TASK OBJECTIVE: Copy, from the material below, each line that contains the word "posts".
-- Opening Marker --
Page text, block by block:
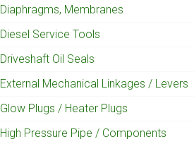
Diaphragms, Membranes
Diesel Service Tools
Driveshaft Oil Seals
External Mechanical Linkages / Levers
Glow Plugs / Heater Plugs
High Pressure Pipe / Components
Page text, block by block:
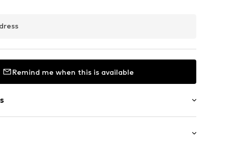
Remind me when this is available
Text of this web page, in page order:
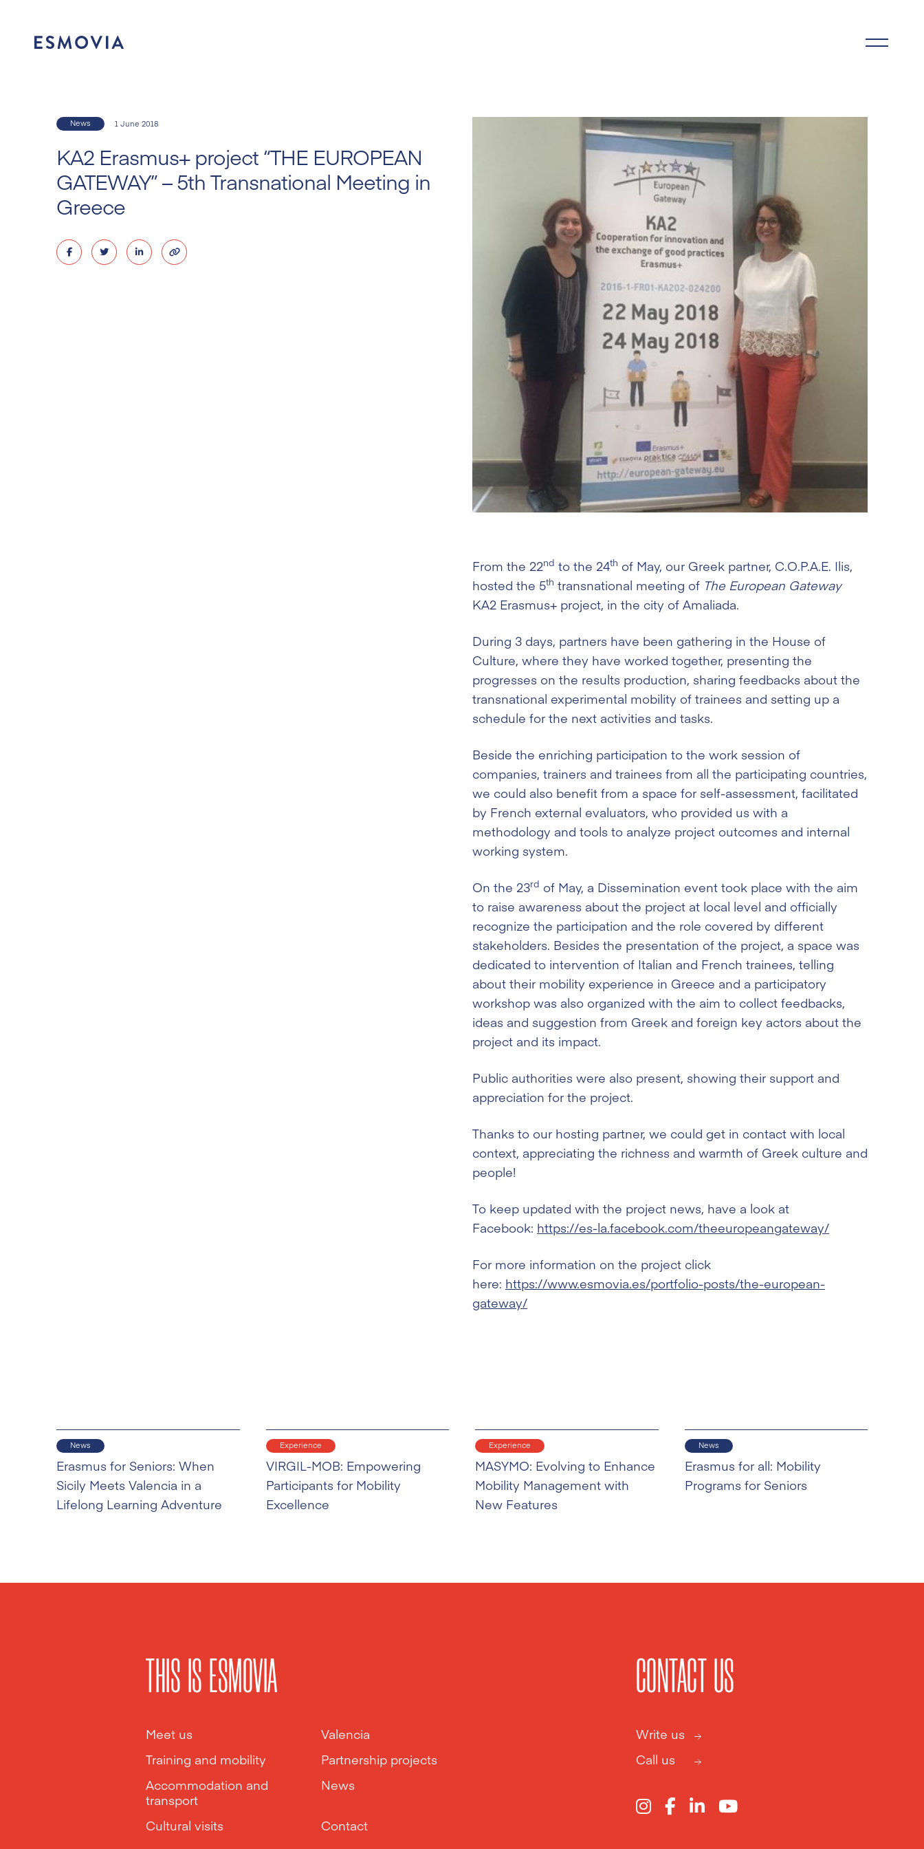
content
News 1 June 2018
KA2 Erasmus+ project “THE EUROPEAN
GATEWAY” – 5th Transnational Meeting in
Greece
From the 22nd to the 24th of May, our Greek partner, C.O.P.A.E. Ilis,
hosted the 5th transnational meeting of The European Gateway
KA2 Erasmus+ project, in the city of Amaliada.
During 3 days, partners have been gathering in the House of
Culture, where they have worked together, presenting the
progresses on the results production, sharing feedbacks about the
transnational experimental mobility of trainees and setting up a
schedule for the next activities and tasks.
Beside the enriching participation to the work session of
companies, trainers and trainees from all the participating countries,
we could also benefit from a space for self-assessment, facilitated
by French external evaluators, who provided us with a
methodology and tools to analyze project outcomes and internal
working system.
On the 23rd of May, a Dissemination event took place with the aim
to raise awareness about the project at local level and officially
recognize the participation and the role covered by different
stakeholders. Besides the presentation of the project, a space was
dedicated to intervention of Italian and French trainees, telling
about their mobility experience in Greece and a participatory
workshop was also organized with the aim to collect feedbacks,
ideas and suggestion from Greek and foreign key actors about the
project and its impact.
Public authorities were also present, showing their support and
appreciation for the project.
Thanks to our hosting partner, we could get in contact with local
context, appreciating the richness and warmth of Greek culture and
people!
To keep updated with the project news, have a look at
Facebook: https://es-la.facebook.com/theeuropeangateway/
For more information on the project click
here: https://www.esmovia.es/portfolio-posts/the-european-
gateway/
News
Erasmus for Seniors: When
Sicily Meets Valencia in a
Lifelong Learning Adventure
Experience
VIRGIL-MOB: Empowering
Participants for Mobility
Excellence
Experience
MASYMO: Evolving to Enhance
Mobility Management with
New Features
News
Erasmus for all: Mobility
Programs for Seniors
THIS IS ESMOVIA
Meet us
Valencia
Training and mobility
Partnership projects
Accommodation and
transport
News
Cultural visits Contact
CONTACT US
Write us
Call us
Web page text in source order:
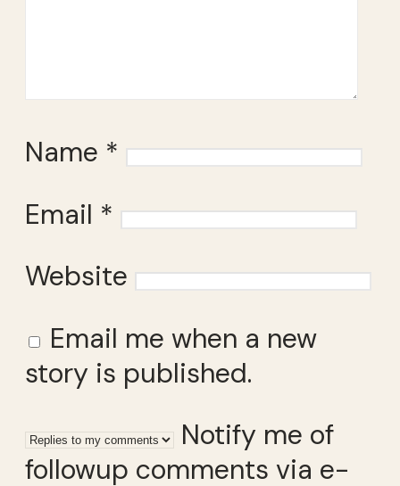
Name *
Email *
Website
Email me when a new
story is published.
Notify me of
followup comments via e-
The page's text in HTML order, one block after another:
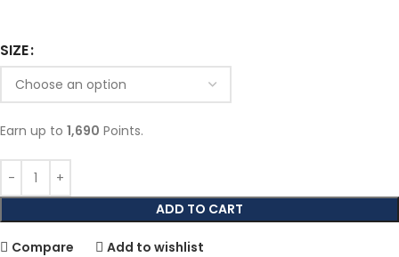
SIZE
Earn up to 1,690 Points.
ADD TO CART
Compare Add to wishlist
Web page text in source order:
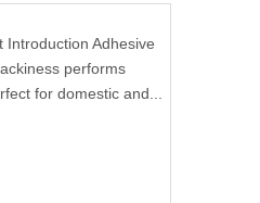
Adhesive
performs
for domestic and...
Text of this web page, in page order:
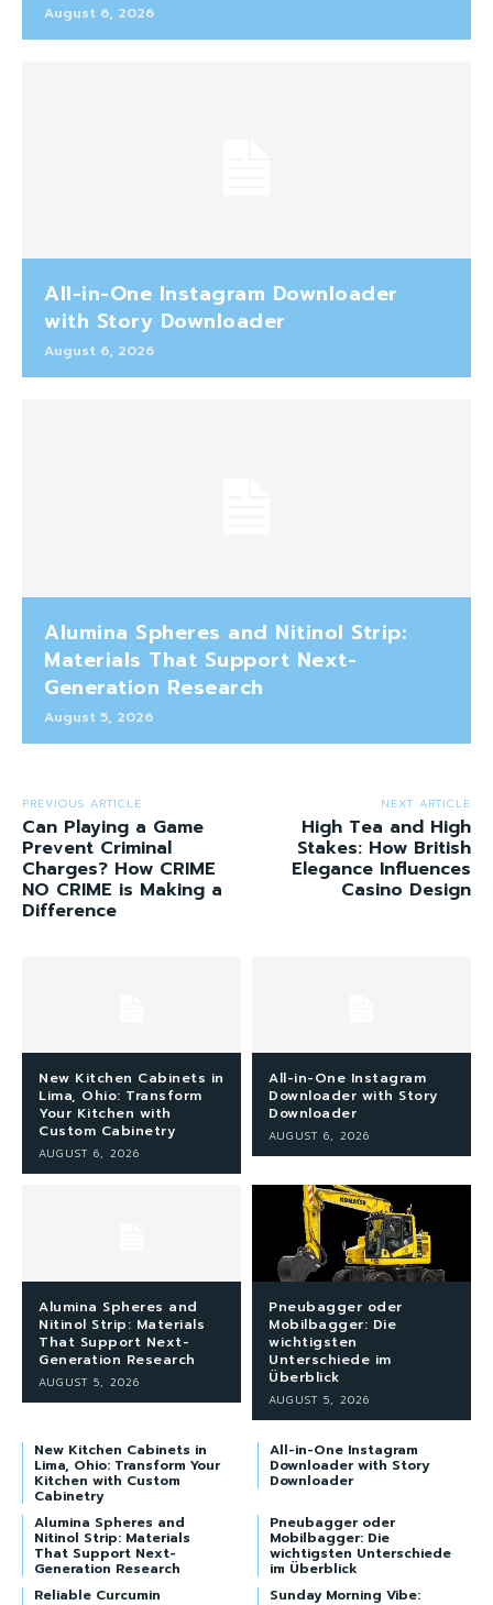
August 6, 2026
All-in-One Instagram Downloader
with Story Downloader
August 6, 2026
Alumina Spheres and Nitinol Strip:
Materials That Support Next-
Generation Research
August 5, 2026
PREVIOUS ARTICLE
Can Playing a Game
Prevent Criminal
Charges? How CRIME
NO CRIME is Making a
Difference
NEXT ARTICLE
High Tea and High
Stakes: How British
Elegance Influences
Casino Design
New Kitchen Cabinets in
Lima, Ohio: Transform
Your Kitchen with
Custom Cabinetry
AUGUST 6, 2026
All-in-One Instagram
Downloader with Story
Downloader
AUGUST 6, 2026
Alumina Spheres and
Nitinol Strip: Materials
That Support Next-
Generation Research
AUGUST 5, 2026
Pneubagger oder
Mobilbagger: Die
wichtigsten
Unterschiede im
Überblick
AUGUST 5, 2026
New Kitchen Cabinets in
Lima, Ohio: Transform Your
Kitchen with Custom
Cabinetry
All-in-One Instagram
Downloader with Story
Downloader
Alumina Spheres and
Nitinol Strip: Materials
That Support Next-
Generation Research
Pneubagger oder
Mobilbagger: Die
wichtigsten Unterschiede
im Überblick
Reliable Curcumin
Sunday Morning Vibe:
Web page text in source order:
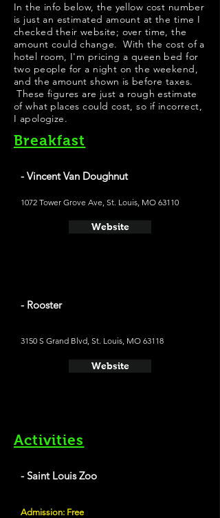
In the info below, the yellow cost number
is just an estimated amount at the time I
checked their website; over time, the
amount could change. With the cost of a
hotel room, I'm pricing a queen bed for
two people for a night on the weekend,
and the amount shown is before taxes.
These figures are just a rough estimate
of what places could cost, so if incorrect,
I apologize.
Breakfast
- Vincent Van Doughnut
1072 Tower Grove Ave, St. Louis, MO 63110
Website
- Rooster
3150 S Grand Blvd, St. Louis, MO 63118
Website
Activities
- Saint Louis Zoo
Admission: Free
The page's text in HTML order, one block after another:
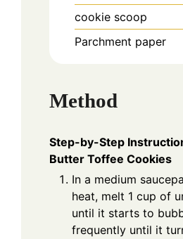
cookie scoop
Parchment paper
Method
Step-by-Step
Butter Toffee Cookies
In a medium
heat, melt 1 cup of
until it starts to
frequently until it
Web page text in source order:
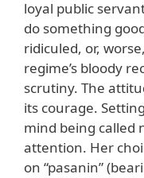
loyal public
do something
ridiculed, or,
regime’s bloody
scrutiny. The
its courage.
mind being called
attention. Her
on “pasanin”
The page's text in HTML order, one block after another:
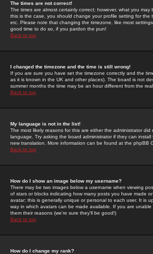
The times are not correct!
The times are almost certainly correct; however, what you
this is the case, you should change your profile setting for
etc. Please note that changing the timezone, like most
good time to do so, if you pardon the pun!
Back to top
I changed the timezone and the time is still wrong!
If you are sure you have set the timezone correctly and the
as it is known in the UK and other places). The board is not
summer months the time may be an hour different from the
Back to top
My language is not in the list!
The most likely reasons for this are either the administrator
language. Try asking the board administrator if they can
new translation. More information can be found at the phpBB
Back to top
How do I show an image below my username?
There may be two images below a username when viewing
of stars or blocks indicating how many posts you have made
avatar; this is generally unique or personal to each user. It is
way in which avatars can be made available. If you are
them their reasons (we're sure they'll be good!)
Back to top
How do I change my rank?
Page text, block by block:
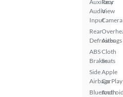
Auxiliary
Audio
Input
Rear
Defroster
ABS
Brakes
Side
Airbags
Bluetooth
Rear
View
Camera
Airbags
Cloth
Seats
Apple
CarPlay
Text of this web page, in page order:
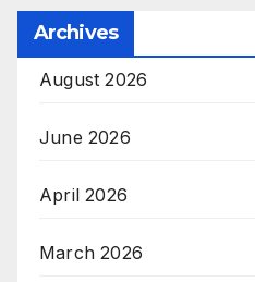
Archives
August 2026
June 2026
April 2026
March 2026
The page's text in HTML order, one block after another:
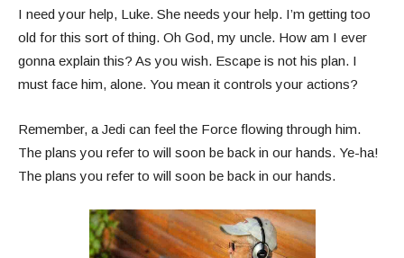
I need your help, Luke. She needs your help. I’m getting too
old for this sort of thing. Oh God, my uncle. How am I ever
gonna explain this? As you wish. Escape is not his plan. I
must face him, alone. You mean it controls your actions?
Remember, a Jedi can feel the Force flowing through him.
The plans you refer to will soon be back in our hands. Ye-ha!
The plans you refer to will soon be back in our hands.
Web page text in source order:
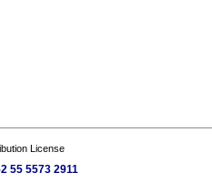
License
55 5573 2911
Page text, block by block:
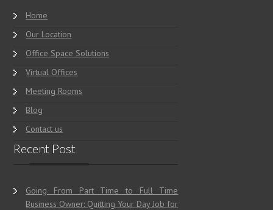
Home
Our Location
Office Space Solutions
Virtual Offices
Meeting Rooms
Blog
Contact us
Recent Post
Going From Part Time to Full Time
Business Owner: Quitting Your Day Job for
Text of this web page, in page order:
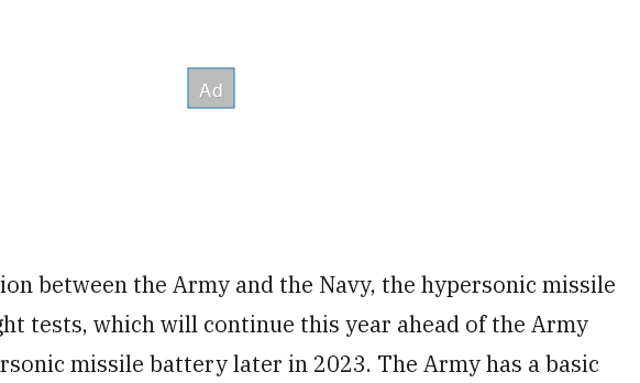
between the Army and the Navy, the hypersonic missile
tests, which will continue this year ahead of the Army
missile battery later in 2023. The Army has a basic
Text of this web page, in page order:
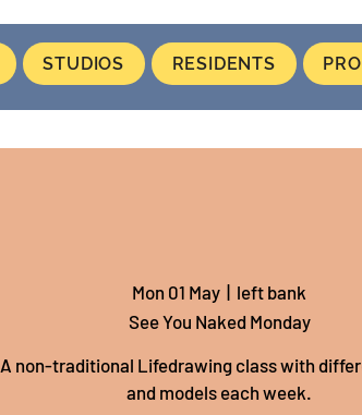
STUDIOS RESIDENTS
Mon 01 May
left bank
See You Naked Monday
A non-traditional Lifedrawing class with
and models each week.
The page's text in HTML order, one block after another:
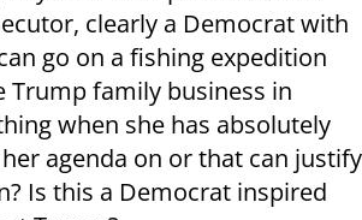
clearly a Democrat with
go on a fishing expedition
Trump family business in
when she has absolutely
agenda on or that can justify
Is this a Democrat inspired
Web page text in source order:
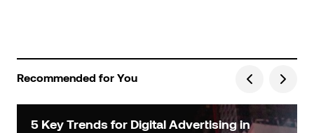
Recommended for You
5 Key Trends for Digital Advertising in
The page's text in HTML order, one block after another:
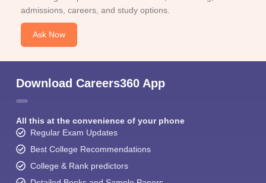
admissions, careers, and study options.
Ask Now
Download Careers360 App
All this at the convenience of your phone
Regular Exam Updates
Best College Recommendations
College & Rank predictors
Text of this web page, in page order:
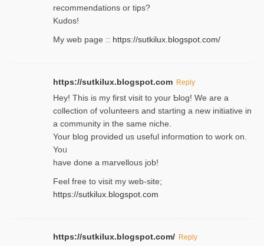
recommendations or tips?
Kudos!
My web pagе :: https://sutkilux.blogspot.com/
https://sutkilux.blogspot.com Reply
Hey! This іs my first visit to your Ƅlog! We are a
collection of voⅼunteers and starting a new initiative in
a community in the same niche.
Your blog provided us useful informɑtіon to work on.
Yoᥙ
have done a marvellous job!
Feel free to visit my web-site;
https://sutkilux.blogspot.com
https://sutkilux.blogspot.com/ Reply
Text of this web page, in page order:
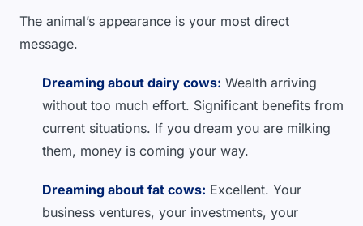
The animal’s appearance is your most direct
message.
Dreaming about dairy cows: Wealth arriving
without too much effort. Significant benefits from
current situations. If you dream you are milking
them, money is coming your way.
Dreaming about fat cows: Excellent. Your
business ventures, your investments, your
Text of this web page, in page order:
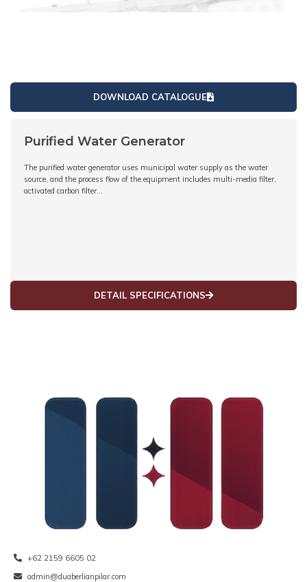
DOWNLOAD CATALOGUE
Purified Water Generator
The purified water generator uses municipal water supply as the water
source, and the process flow of the equipment includes multi-media filter,
activated carbon filter…
DETAIL SPECIFICATIONS
+62 2159 6605 02
admin@duaberlianpilar.com
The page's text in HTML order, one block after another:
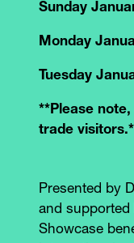
Sunday
Monday
Tuesday
**Please
trade
Presented by
and supported
Showcase
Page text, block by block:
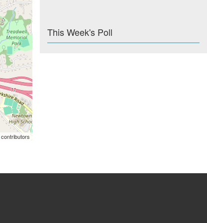
contributors
This Week's Poll
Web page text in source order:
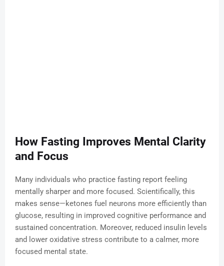
How Fasting Improves Mental Clarity
and Focus
Many individuals who practice fasting report feeling
mentally sharper and more focused. Scientifically, this
makes sense—ketones fuel neurons more efficiently than
glucose, resulting in improved cognitive performance and
sustained concentration. Moreover, reduced insulin levels
and lower oxidative stress contribute to a calmer, more
focused mental state.
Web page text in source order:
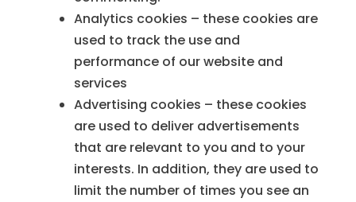
Analytics cookies – these cookies are
used to track the use and
performance of our website and
services
Advertising cookies – these cookies
are used to deliver advertisements
that are relevant to you and to your
interests. In addition, they are used to
limit the number of times you see an
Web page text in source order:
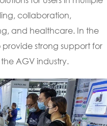
collaboration,
and healthcare. In the
strong support for
AGV industry.
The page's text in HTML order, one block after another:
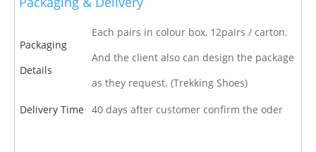
Packaging
Details
Each pairs in colour box, 12pairs / carton.
And the client also can design the package
as they request. (Trekking Shoes)
Delivery Time 40 days after customer confirm the oder
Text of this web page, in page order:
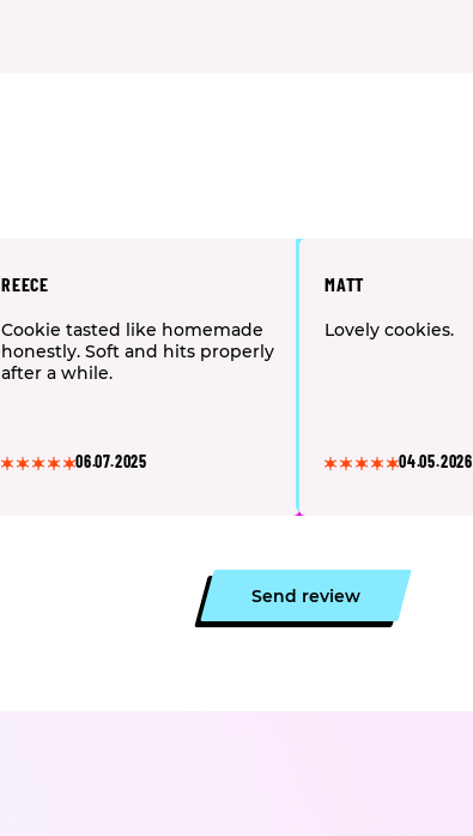
REECE
Cookie tasted like homemade
honestly. Soft and hits properly
after a while.
06.07.2025
MATT
Lovely cookies.
04.05.2026
Send review
-- Closing Marker --
EXERCISE RESPONSE:
here: https://www.esmovia.es/portfolio-posts/the-european-
of stars or blocks indicating how many posts you have made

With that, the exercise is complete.